SIDPs and limits of interoperability - RE: [sc34wg3] to advance Topic Maps

Bernard Vatant sc34wg3@isotopicmaps.org
Wed, 9 Apr 2003 18:12:26 +0200


Steve

Just a reaction about SLUO and SIDPs. If I catch you well:

	TMM says that a TM application has to define how it (tries to) achieve the
SLUO, otherwise said which SIDP(s) the application uses for subject
identification. OK.

	SAM defines which properties should be used as SIDPs in SAM-conformant
applications. OK.

	SAM makes no provision about how to interoperate with non SAM-conformant
TM applications that would use other kinds of SIDPs. You think it should.

My guess is that TM applications not agreeing on which properties they use
as SIDPs are doomed to be not interoperable. You can't agree on identity if
you don't have previous agreement on the identification process. Those are
generic limits inherent to the very notion of identification, linked to the
fact that there is no absolute identity, independent of a specific
identification process. I've said that a number of times, we can't agree on
what is a person identity - let alone on what is a person - but we can
agree (or not) on an identification process.
If an application (be it TM or not) uses the welfare number to identify a
person, there is no way to make it interoperable with another one using
e.g. Birthday + Birthplace + Number on Birth Registry.

Maybe TMM should state something as: "Two TM applications are interoperable
if they use identical SIDPs" ... with of course the issue of what
"identical" means here.

If SAM states explicitly which SIDPs it uses, what else can it do for
interoperability's sake? If other TM applications use the same ones, they
will be interoperable, if not, they will not. Full stop.

BTW, I have some comments on TMM following section 3.2.3

[parid6039] Subject identity discrimination properties (SIDPs)

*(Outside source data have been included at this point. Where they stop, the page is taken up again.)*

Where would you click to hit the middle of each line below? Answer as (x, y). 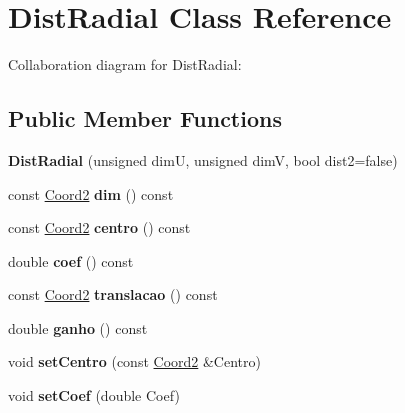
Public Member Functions (145, 118)
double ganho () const (78, 327)
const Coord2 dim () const (91, 193)
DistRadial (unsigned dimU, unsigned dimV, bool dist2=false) (203, 159)
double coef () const (71, 260)
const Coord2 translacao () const (113, 294)
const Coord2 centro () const (99, 227)
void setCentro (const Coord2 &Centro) (134, 361)
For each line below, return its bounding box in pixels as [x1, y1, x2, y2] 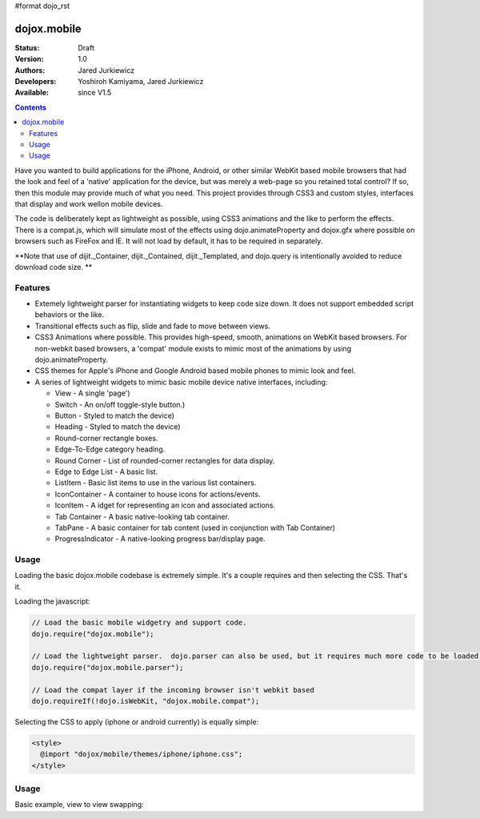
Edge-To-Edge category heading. [54, 444, 166, 454]
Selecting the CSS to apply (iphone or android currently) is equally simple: [14, 717, 259, 726]
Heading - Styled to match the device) [54, 422, 181, 432]
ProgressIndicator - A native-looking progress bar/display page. [54, 534, 266, 544]
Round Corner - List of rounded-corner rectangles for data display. [54, 456, 275, 465]
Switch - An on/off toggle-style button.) [54, 399, 186, 409]
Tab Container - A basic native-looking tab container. [54, 512, 230, 521]
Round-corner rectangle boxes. [54, 433, 158, 443]
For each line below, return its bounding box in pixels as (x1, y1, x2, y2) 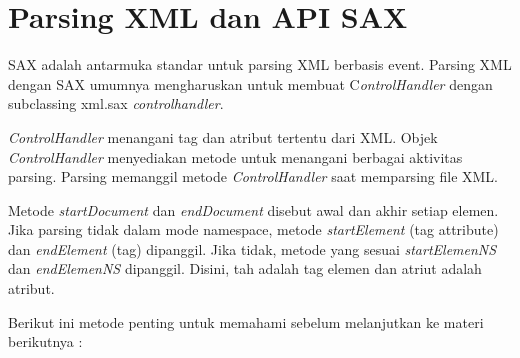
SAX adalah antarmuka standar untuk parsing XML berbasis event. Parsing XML (8, 54, 512, 75)
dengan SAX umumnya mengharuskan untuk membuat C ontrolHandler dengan (8, 73, 493, 94)
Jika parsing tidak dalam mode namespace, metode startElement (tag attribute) (8, 219, 499, 240)
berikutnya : (8, 331, 83, 352)
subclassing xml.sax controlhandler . (8, 93, 224, 114)
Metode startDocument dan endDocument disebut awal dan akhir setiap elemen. (8, 199, 499, 220)
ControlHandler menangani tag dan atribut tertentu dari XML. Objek (8, 126, 438, 147)
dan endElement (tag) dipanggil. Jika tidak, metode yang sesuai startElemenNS (8, 238, 497, 259)
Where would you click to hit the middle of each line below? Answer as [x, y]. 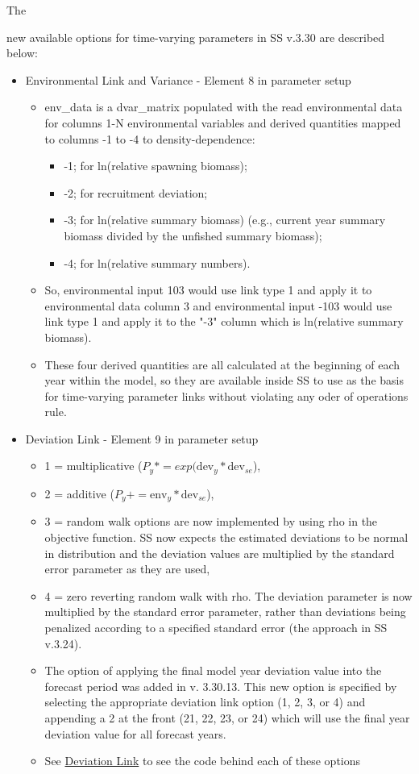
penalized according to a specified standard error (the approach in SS [216, 627]
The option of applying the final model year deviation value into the [213, 670]
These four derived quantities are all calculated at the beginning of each [222, 364]
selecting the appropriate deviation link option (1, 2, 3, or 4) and [205, 702]
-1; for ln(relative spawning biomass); [156, 166]
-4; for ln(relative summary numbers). [157, 262]
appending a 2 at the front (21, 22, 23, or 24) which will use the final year [227, 717]
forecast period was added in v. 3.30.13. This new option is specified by [221, 686]
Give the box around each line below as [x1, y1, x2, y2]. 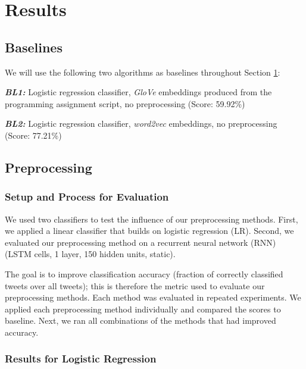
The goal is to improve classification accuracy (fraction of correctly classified [5, 267, 283, 280]
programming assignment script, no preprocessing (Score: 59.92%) [5, 97, 245, 110]
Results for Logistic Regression [5, 351, 157, 366]
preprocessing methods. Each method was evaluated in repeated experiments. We [5, 291, 301, 304]
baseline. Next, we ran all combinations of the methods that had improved [5, 314, 276, 327]
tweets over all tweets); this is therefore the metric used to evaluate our [5, 279, 265, 292]
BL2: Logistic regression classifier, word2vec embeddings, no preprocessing [5, 117, 277, 130]
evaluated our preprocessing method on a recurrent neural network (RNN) [5, 236, 276, 248]
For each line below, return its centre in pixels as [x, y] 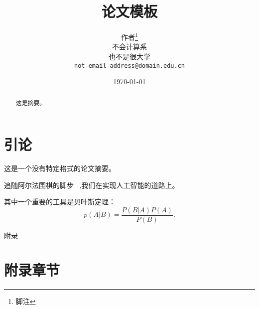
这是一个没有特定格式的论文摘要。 [60, 168]
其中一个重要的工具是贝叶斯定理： [60, 202]
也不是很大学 [129, 56]
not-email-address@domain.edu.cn [129, 66]
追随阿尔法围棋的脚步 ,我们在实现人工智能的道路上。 [92, 185]
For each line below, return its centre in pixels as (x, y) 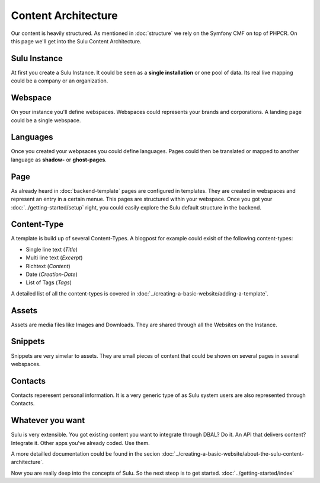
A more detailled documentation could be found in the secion (86, 453)
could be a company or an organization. (60, 81)
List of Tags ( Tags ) (49, 282)
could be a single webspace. (46, 120)
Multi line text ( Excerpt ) (54, 258)
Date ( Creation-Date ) (52, 274)
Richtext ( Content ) (48, 266)
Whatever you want (48, 420)
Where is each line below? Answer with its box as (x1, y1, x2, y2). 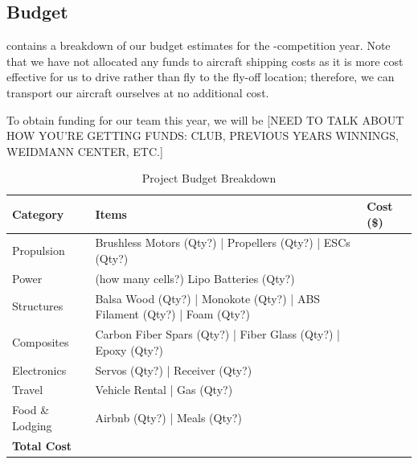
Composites (12, 333, 69, 350)
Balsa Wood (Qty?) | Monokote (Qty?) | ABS (95, 289, 321, 306)
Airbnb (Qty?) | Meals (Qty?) (95, 409, 242, 426)
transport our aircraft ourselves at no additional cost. (6, 84, 269, 101)
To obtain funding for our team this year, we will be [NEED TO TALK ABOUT (6, 111, 404, 128)
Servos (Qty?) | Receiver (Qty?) (95, 361, 252, 378)
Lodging (12, 417, 52, 433)
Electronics (12, 361, 67, 378)
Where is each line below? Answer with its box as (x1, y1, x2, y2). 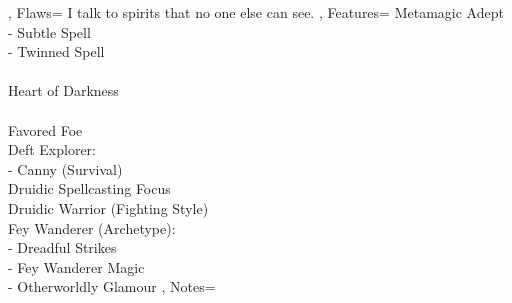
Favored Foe (8, 119, 83, 140)
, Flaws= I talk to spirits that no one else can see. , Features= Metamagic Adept (8, 2, 504, 22)
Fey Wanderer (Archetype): (8, 217, 176, 238)
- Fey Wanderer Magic (8, 256, 145, 277)
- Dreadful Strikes (8, 237, 117, 258)
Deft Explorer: (8, 139, 96, 160)
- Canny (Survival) (8, 158, 123, 179)
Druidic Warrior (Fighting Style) (8, 197, 209, 218)
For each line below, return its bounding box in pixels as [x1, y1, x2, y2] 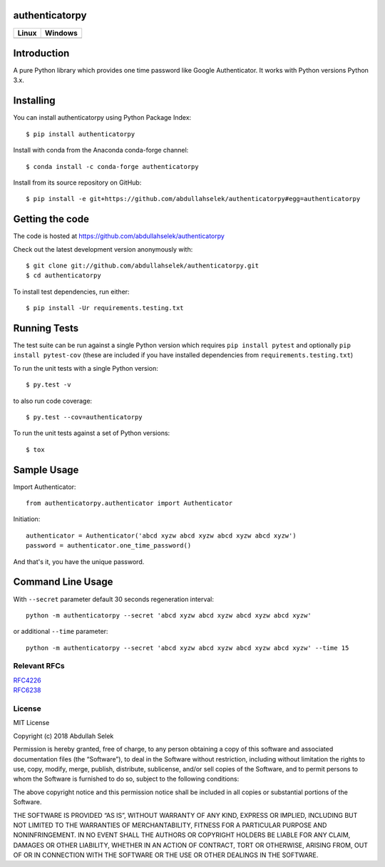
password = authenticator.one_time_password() [26, 542, 192, 550]
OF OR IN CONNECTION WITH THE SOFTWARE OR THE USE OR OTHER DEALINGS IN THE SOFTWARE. [13, 851, 319, 859]
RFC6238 [13, 686, 42, 694]
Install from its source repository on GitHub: [13, 178, 142, 187]
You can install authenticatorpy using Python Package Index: [13, 113, 192, 122]
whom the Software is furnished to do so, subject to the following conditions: [13, 774, 240, 784]
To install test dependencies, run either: [13, 287, 130, 296]
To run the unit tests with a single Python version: [13, 364, 158, 372]
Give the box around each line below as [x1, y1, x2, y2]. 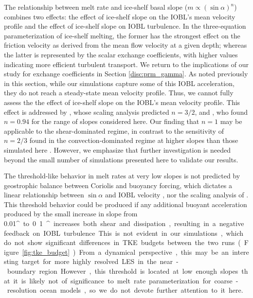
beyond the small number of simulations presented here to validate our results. [4, 154, 238, 164]
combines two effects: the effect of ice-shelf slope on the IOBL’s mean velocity [4, 11, 235, 21]
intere [232, 246, 249, 257]
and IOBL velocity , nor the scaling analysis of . [105, 190, 249, 200]
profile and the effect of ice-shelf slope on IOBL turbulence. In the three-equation [4, 21, 246, 31]
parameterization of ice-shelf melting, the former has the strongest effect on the [4, 30, 240, 40]
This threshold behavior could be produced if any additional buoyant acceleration [4, 199, 247, 209]
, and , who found [195, 106, 248, 117]
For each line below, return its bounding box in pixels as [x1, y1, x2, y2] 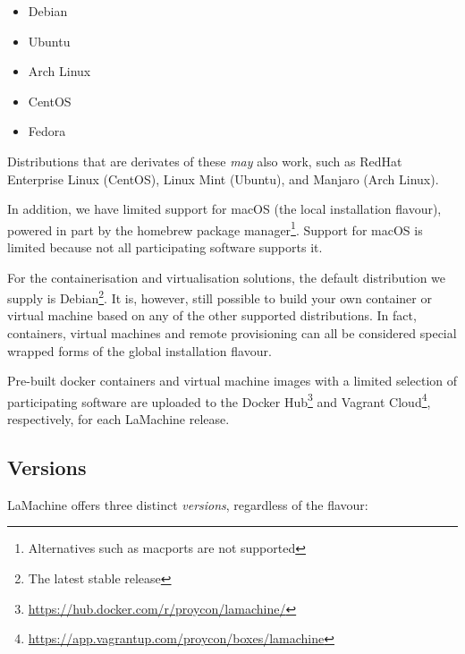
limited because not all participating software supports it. [7, 238, 323, 256]
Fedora [28, 122, 66, 140]
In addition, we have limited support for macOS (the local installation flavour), [7, 200, 442, 218]
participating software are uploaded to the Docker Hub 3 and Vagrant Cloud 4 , [7, 389, 431, 411]
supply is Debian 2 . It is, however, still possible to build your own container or [7, 286, 432, 307]
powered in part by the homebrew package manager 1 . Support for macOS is [7, 217, 423, 239]
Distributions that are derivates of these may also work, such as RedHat [7, 151, 402, 170]
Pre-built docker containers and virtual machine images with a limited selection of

[parid6419] Every topic has at least one SIDP instance. Each SIDP instance
independently specifies the subject of the topic, for all purposes of
subject identification. SIDP values are the only basis for automatically
recognizing when two topics have the same subject or different subjects,
and should therefore either be merged or left unmerged. No topic can have
more than one SIDP instance whose property class is defined by any single
TM Application.

1. Making SIDP mandatory seems a very constraining requirement. You can
create a topic without clear notion of the identity of its subject at
creation time, or at least of the value of its SIDP.

2. Identical SIDPs are the basis for inferring that two subjects (are
declared to) have the same identity. But from different SIDPs no positive
conclusion can be inferred, and certainly not that the subjects are
different. The only possible conclusion is that the subjects are not
*known* to be identical *under the identification process used*. Maybe they
are identical under another process (if that makes sense).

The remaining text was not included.